A navy, like the society it serves, evolves over time and finds useful different heroes or exemplars in different eras. In the pantheon of American naval leaders inhabited by John Paul Jones, Oliver Hazard Perry, David G. Farragut, George Dewey (present at the ceremony in April 1906), Chester Nimitz, and William F. Halsey, Jones stands above the rest in the popular imagination. The subject of numerous poems, half a dozen plays, and scores of biographies, his multifaceted persona has fascinated Americans for centuries. He and his exploits appear in museums in Scotland, Russia, France, England, and the United States. That his fame will continue into the future is certain, and whenever individuals seek lessons for their time in the lives of those who went before them, some will doubtless turn to the study of John Paul Jones.
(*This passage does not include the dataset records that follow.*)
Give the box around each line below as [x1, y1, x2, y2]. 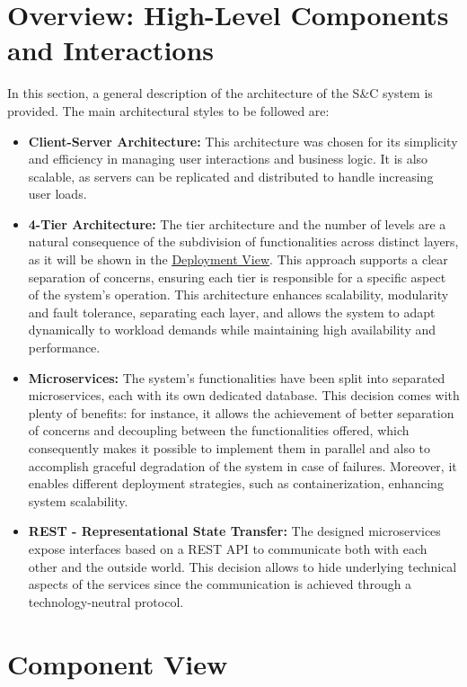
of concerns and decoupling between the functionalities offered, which [28, 421, 410, 440]
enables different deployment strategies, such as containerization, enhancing [28, 474, 444, 493]
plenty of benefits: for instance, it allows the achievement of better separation [28, 403, 454, 422]
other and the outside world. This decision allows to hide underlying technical [28, 557, 457, 575]
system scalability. [28, 491, 128, 510]
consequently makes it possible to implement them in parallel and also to [28, 439, 431, 457]
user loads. [28, 184, 87, 203]
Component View [7, 645, 228, 682]
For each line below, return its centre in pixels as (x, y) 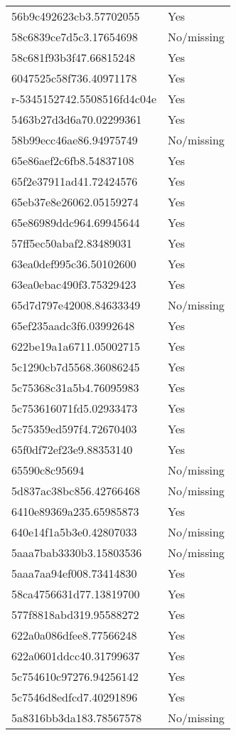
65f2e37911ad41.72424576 (75, 181)
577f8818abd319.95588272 (75, 614)
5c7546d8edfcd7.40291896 (75, 697)
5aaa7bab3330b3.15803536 (77, 552)
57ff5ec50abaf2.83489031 (72, 243)
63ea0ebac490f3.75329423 (74, 284)
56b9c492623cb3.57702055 (76, 16)
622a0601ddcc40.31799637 (76, 656)

Jones served during the age of sail, a time of wooden ships propelled by winds and armed with smoothbore cannon, a time that appears far removed from the nuclear- and gas turbine-powered ships of today with their guided missiles, steel hulls, and superstructures bristling with electronic weapon systems. The future will undoubtedly bring technological changes of an equal magnitude, but the basic principles of naval leadership and attributes of successful naval officers will remain constant. As former Naval Academy Superintendent Admiral James Calvert once stated, "Important as ships are, naval history is made by men."9 Thus it is not difficult to imagine a speaker in 2047 marking the bicentennial of Jones' birth by delivering an address entitled "The Continuing Relevance of John Paul Jones," or an article in the April 2106 issue of Naval History entitled "The Life of John Paul Jones: Lessons for the 22nd Century."
1. "There is no event in our history attended with such pomp and circumstances of glory, magnificence, and patriotic fervor." Charles W. Stewart, comp., John Paul Jones Commemoration at Annapolis, April 24, 1906 (Washington, DC: Government Printing Office, 1907), 13.
2. Ibid., 15.
3. Drawing on historical examples to support his points, Roosevelt devoted as much of his 2,000-word speech to lessons of the War of 1812 as he did to John Paul Jones and the American Revolution. Ibid., 15-19.
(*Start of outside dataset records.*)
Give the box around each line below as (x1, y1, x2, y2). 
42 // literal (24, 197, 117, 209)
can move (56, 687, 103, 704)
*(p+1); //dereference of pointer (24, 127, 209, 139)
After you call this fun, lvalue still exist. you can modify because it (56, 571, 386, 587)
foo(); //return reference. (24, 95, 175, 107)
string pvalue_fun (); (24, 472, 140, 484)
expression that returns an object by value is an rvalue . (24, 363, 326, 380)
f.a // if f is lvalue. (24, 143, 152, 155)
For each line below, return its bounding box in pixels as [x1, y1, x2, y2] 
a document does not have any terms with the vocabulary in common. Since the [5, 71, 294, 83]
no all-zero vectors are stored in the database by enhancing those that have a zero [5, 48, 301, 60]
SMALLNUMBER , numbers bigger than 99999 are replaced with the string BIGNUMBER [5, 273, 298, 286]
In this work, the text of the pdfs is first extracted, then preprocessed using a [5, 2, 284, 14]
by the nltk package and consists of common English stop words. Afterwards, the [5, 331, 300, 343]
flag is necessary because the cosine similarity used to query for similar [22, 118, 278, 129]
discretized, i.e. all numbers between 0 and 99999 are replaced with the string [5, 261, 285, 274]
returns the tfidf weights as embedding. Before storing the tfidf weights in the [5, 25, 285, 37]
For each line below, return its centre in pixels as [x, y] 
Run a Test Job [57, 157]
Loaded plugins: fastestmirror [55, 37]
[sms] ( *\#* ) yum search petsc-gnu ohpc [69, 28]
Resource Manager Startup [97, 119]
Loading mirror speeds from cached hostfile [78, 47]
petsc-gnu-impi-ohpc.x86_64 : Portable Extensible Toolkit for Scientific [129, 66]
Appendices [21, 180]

4. During the summer of 1779 a Franco-Spanish expedition against England collapsed after more than a year's preparation. Jonathan R. Dull, The French Navy and American Independence: A Study of Arms and Diplomacy, 1774-1787 (Princeton, NJ: Princeton University Press, l975), 150-158, 163-165.
5. Gouverneur Morris, A Diary of the French Revolution, 2 vols., edited by Betrix Cary Davenport (Boston, MA: Houghton Mifflin Co., 1939), II, 471.
6. Theodore Roosevelt, Naval War of 1812 (New York: G.P. Putnam, 1882). The lessons Roosevelt drew from his study of naval history and his employment of them are discussed in Mark Russell Shulman, Navalism and the Emergence of American Sea Power, 1882-1893 (Annapolis, MD: Naval Institute Press, l995).
7. James C. Bradford, The Reincarnation of John Paul Jones: The Navy Discovers Its Professional Roots (Washington, DC: Naval Historical Foundation, 1986).
8. Thomas J Cutler, A Sailor's History of the U.S. Navy (Annapolis, MD: Naval Institute Press, 2005), 1-68. The poster can be found on the Internet at: www.chinfo.navy.mil/navpalib/traditions/html/corvalu.html. James C. Bradford, "John Paul Jones: Naval Leader for the Centuries," Shipmate (July/August 2005), 8-11. The use made of quotations by Jones, some bogus, is explored in Lori Lyn Bogle and Joel I. Holwitt, "The Best Quote Jones Never Wrote," Naval History, 18:2 (April 2004), 18-23.
9. James Calvert, The Naval Profession (New York: McGraw Hill, 1965), 6.